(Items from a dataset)
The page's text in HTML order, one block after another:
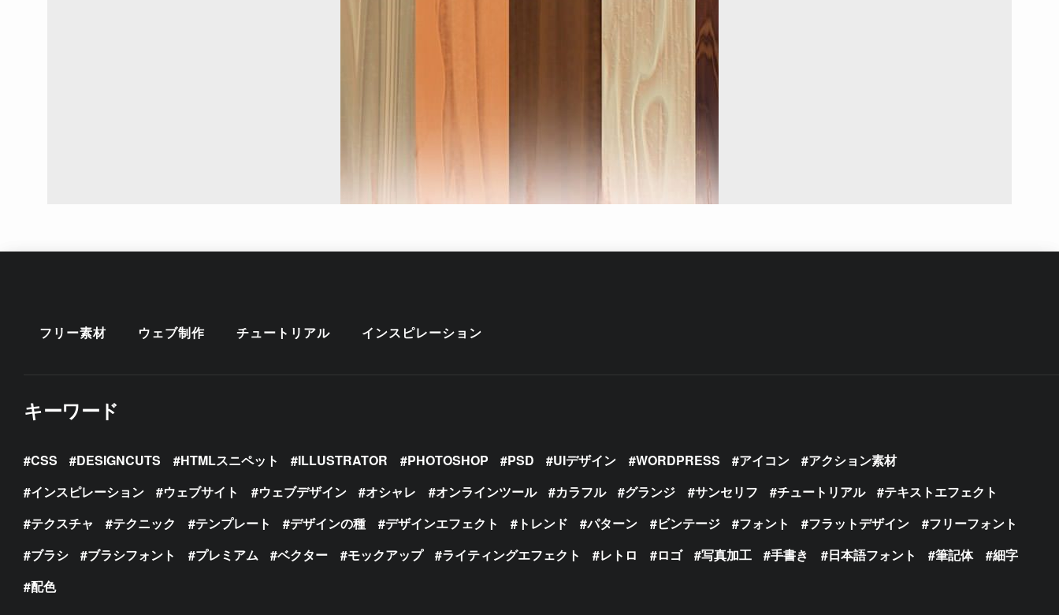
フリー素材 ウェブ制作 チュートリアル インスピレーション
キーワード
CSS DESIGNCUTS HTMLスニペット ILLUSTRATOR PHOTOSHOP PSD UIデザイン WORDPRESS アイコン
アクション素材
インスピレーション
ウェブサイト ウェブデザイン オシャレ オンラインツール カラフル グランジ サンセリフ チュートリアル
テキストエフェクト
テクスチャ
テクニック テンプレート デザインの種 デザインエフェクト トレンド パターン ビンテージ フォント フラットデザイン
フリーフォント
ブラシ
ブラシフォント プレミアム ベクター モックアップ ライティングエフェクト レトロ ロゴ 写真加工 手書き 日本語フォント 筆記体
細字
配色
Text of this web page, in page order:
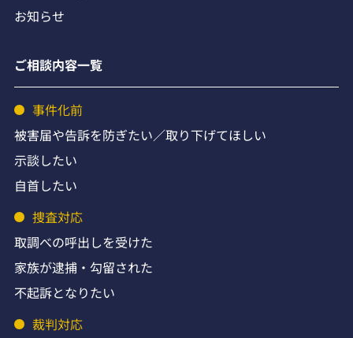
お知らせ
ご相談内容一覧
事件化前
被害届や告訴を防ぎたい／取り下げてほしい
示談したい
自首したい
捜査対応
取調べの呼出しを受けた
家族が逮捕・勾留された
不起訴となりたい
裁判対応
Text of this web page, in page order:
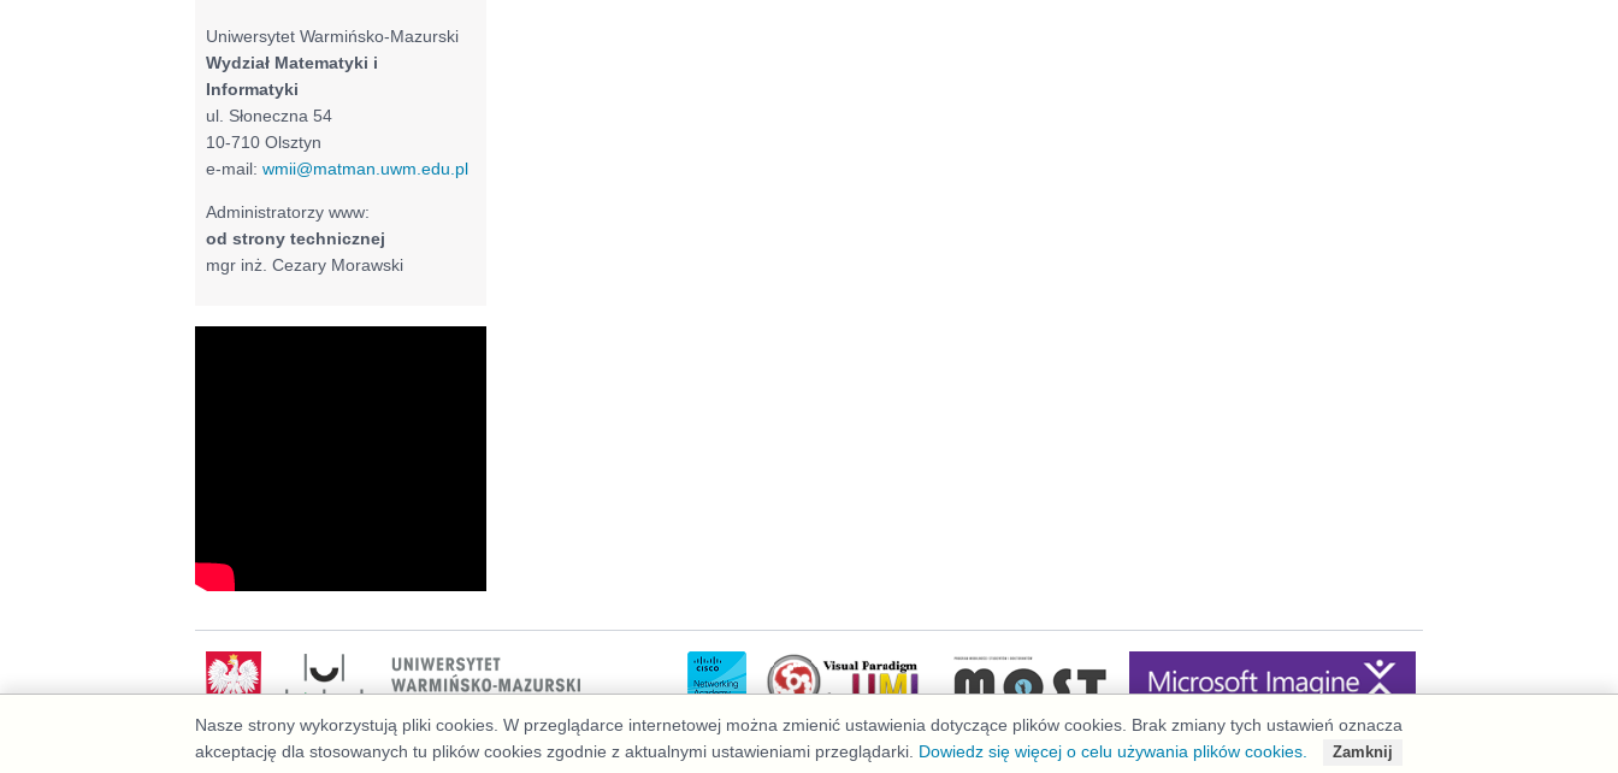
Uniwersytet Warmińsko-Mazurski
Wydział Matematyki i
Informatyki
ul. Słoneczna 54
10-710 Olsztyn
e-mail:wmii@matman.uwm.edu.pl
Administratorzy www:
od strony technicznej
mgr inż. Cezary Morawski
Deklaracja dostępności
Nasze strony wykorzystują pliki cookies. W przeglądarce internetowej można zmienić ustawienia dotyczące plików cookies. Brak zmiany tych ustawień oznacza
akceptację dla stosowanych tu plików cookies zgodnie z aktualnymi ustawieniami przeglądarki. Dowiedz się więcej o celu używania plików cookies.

- Task requirements
The task here is to output the line with "Nasze strony wykorzystują" and all lines after it to the end of the records above, exactly and only those.

- Worked solution
Nasze strony wykorzystują pliki cookies. W przeglądarce internetowej można zmienić ustawienia dotyczące plików cookies. Brak zmiany tych ustawień oznacza
akceptację dla stosowanych tu plików cookies zgodnie z aktualnymi ustawieniami przeglądarki. Dowiedz się więcej o celu używania plików cookies.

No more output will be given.